First off, if $x \in K$, then $f(x) = 0$, so $x \in ker(f)$. So $K$, if it exists, is a subset of $ker(f)$. So, it definitely feels like $K = ker(f)$ is the right choice. As for the rest, there is an isomorphism theorem for modules that is much like the ring and group isomorphism theorems.

It basically says that $im(f) \cong M/ker(f)$. Since $im(f) = R$ you have that $im(f) = R \cong M/ker(f)$. Now, you are right that $M/ker(f)$ does not reside within $M$ so maybe you can try to find a submodule $L$ of $M$ that is isomorphic to $M/ker(f)$ and then show that $M = K \oplus L$. From there it'll follow that $f|_L : L \to R$ is indeed an isomorphism.

3. ## Re: decomposition of a module

So I need $g:M\rightarrow{M}$ with kernel $K=ker{f}$. Then the image will be a submodule of $M$ isomorphic to $M/K$.

I think I can fix $m_0$ in $f^{-1}(1)$ and make $g(m)=f(m)m_0$ for all $m\in{M}$. The kernel will be the same as the kernel of $f$, so that works.

Fix $m_0\in{f^{-1}(1)}$, which is not empty since $f(M)=R$. Let $g:M\rightarrow{M}$ be given by $g(m)=f(m)m_0$ for all $m\in{M}$. This map is a module homomorphism since:
$g(rm)=f(rm)m_0=rf(m)m_0=rg(m)$ and
$g(m+n)=f(m+n)m_0=(f(m)+f(n))m_0$ $=f(m)m_0+f(n)m_0=g(m)+g(n)$.
Let $L=g(M)$ be the image of this map and $K=ker(g)$ be the kernel. Then I claim that $M=K\oplus{L}$.

Since both $K$ and $L$ are submodules of $M$, $K\oplus{L}\subseteq{M}$. If $m\in{M}$, then it can be represented as $m=(m-g(m))+g(m)$, where $m-g(m)\in{K}$ since $f(m-g(m))=f(m)-f(g(m))=f(m)-f(f(m)m_0)$ $=f(m)-f(m)f(m_0)=f(m)-f(m)=0$, and of course $g(m)\in{L}=g(M)$. So $M\subseteq{K}\oplus{L}$ and by double containment $M={K}\oplus{L}$.
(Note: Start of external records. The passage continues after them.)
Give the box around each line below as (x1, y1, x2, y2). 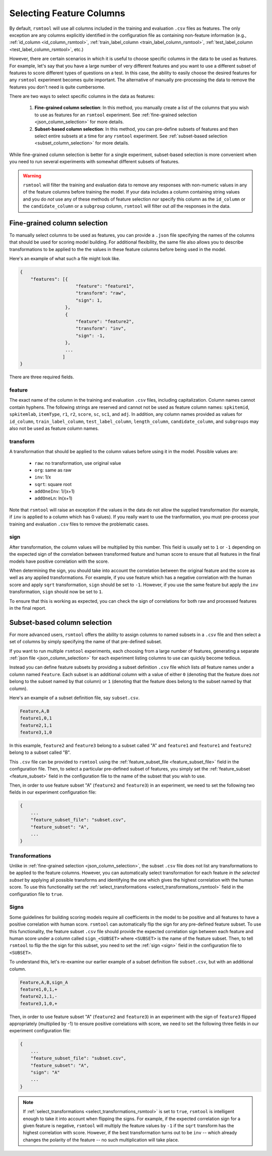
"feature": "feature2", (76, 318, 134, 324)
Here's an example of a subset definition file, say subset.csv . (9, 695, 140, 701)
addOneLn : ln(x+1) (34, 495, 73, 501)
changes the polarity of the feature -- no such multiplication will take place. (23, 1137, 179, 1143)
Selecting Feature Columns (9, 8, 125, 19)
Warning (23, 172, 41, 179)
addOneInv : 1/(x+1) (34, 488, 75, 495)
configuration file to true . (9, 891, 63, 897)
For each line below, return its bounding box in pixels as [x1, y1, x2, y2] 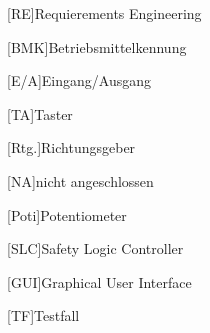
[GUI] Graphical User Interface [7, 271, 192, 292]
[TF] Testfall [7, 305, 80, 326]
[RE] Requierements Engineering [7, 3, 202, 23]
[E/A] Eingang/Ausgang [7, 70, 152, 91]
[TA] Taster [7, 103, 73, 124]
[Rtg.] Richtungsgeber [7, 137, 136, 158]
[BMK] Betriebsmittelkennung [7, 36, 187, 57]
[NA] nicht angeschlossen [7, 170, 154, 191]

Given $M={K}\oplus{L}$ as described above, $f(K)=0$ since $K$ is the kernel of $f$. If $f(m)=0$ and $m\in{L}$, $m$ is of the form $rm_0$ for some $r\in{R}$, so $0=f(m)=f(rm_0)=rf(m_0)=r$, giving $m=rm_0=0$, so $f|_L$ is injective. And every $r\in{R}$ has a preimage (namely $rm_0$) in $L$, so $f|_L$ is surjective. Therefore $f|_L$ is an isomorphism.
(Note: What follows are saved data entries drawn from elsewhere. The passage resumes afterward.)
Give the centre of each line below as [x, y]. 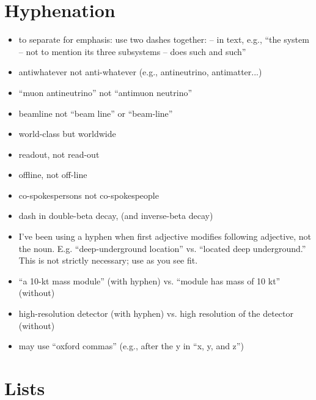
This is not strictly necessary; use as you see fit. [108, 260]
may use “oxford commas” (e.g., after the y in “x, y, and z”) [131, 346]
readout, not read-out [59, 154]
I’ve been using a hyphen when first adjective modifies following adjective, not [165, 236]
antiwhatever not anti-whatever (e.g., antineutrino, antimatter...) [140, 72]
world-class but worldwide [67, 134]
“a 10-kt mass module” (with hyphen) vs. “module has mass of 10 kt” [149, 280]
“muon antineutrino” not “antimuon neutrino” [105, 92]
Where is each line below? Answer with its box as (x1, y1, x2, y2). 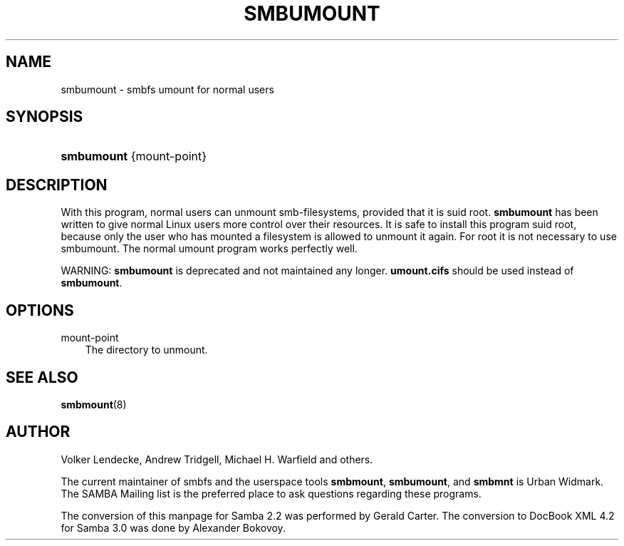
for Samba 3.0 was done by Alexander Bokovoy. (61, 521, 286, 534)
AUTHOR (6, 423, 71, 441)
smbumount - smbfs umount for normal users (61, 83, 274, 96)
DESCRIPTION (6, 175, 108, 194)
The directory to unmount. (85, 344, 208, 356)
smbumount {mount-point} (61, 149, 207, 164)
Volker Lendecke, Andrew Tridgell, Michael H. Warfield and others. (61, 453, 373, 465)
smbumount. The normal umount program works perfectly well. (61, 242, 358, 255)

Thank you for giving me the push I needed.

- Hollywood

4. ## Re: decomposition of a module

What follows is basically identical to your work, except that it avoids your function g. Notice that your $L = g(M)$ is the same as $L = m_0R$, since $f(M) = R$ by assumption.
(One other minor point - the problem said that M is a right R module, but your work treated it as if ti were a left R module. It doesn't make a difference here - you just flip the order in which you need to write those things down, and nothing is really impacted.)
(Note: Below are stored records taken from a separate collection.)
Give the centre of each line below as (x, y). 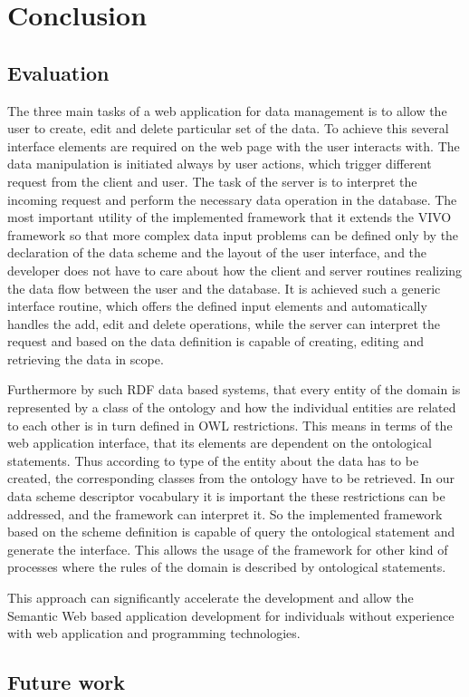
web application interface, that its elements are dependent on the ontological (220, 443)
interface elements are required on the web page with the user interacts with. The (234, 145)
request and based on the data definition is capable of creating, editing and (216, 341)
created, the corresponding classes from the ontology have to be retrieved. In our (231, 478)
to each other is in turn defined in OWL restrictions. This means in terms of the (230, 425)
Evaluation (58, 72)
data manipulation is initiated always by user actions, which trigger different (220, 164)
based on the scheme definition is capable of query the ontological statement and (231, 532)

Let $m_0 \in f^{-1}(1)$ (possible since $f$ is surjective). Let $L = m_0R$. Let $K = ker(f)$. Both are submodules of $M$. Let $M' = L + K$, also a submodule.

Let $m \in K \cap L.$ Then $m \in L$ so $\exists r \in R \ni m = m_0r$. Also, $m \in K$, so $f(m) = 0$, so $f(m_0r) = 0$, so $f(m_0)r = 0$, so $1r = 0$, so $r = 0$.

Thus $m \in K \cap L \implies m = m_0(0) = 0$. Thus $M' = K \oplus L$.

To show $M' = M$, let $m \in M$. Note that $m = (m - m_0f(m)) + m_0f(m)$.

Since $f(m - m_0f(m)) = f(m) - f(m_0f(m)) = f(m) - f(m_0)f(m)$,

have $f(m - m_0f(m)) = f(m) - (1)f(m) = 0$, so it follows that $(m - m_0f(m)) \in ker(f) = K$.

Obviously $m_0f(m) \in L$. Thus $m = (m - m_0f(m)) + m_0f(m) \in K + L = M'$. Thus $M \subset M'$. Since $M' \subset M$, have $M' = M$.

Since $m \in L$ means $\exists r \in R \ni m = m_0r$, have that $f|L: L \rightarrow R$ by $f(m) = f(m_0r) = f(m_0)r = 1r = r$.

Thus $ker(f|L) = \{m_0r \in L | f(m_0r) = 0 \} = \{m_0r \in L | r = 0 \} = \{ 0 \}$. Also, $Im( f|L ) = R$, since if $r \in R$, then $(f|L)(m_0r) = r$.

Thus $f|L$ is an isomorphism.

Have shown that $\exists K, L$ submodules of $M \ni M = K \oplus L$, and $f|K \equiv 0$, and $f|L$ is an isomorphism onto $R$.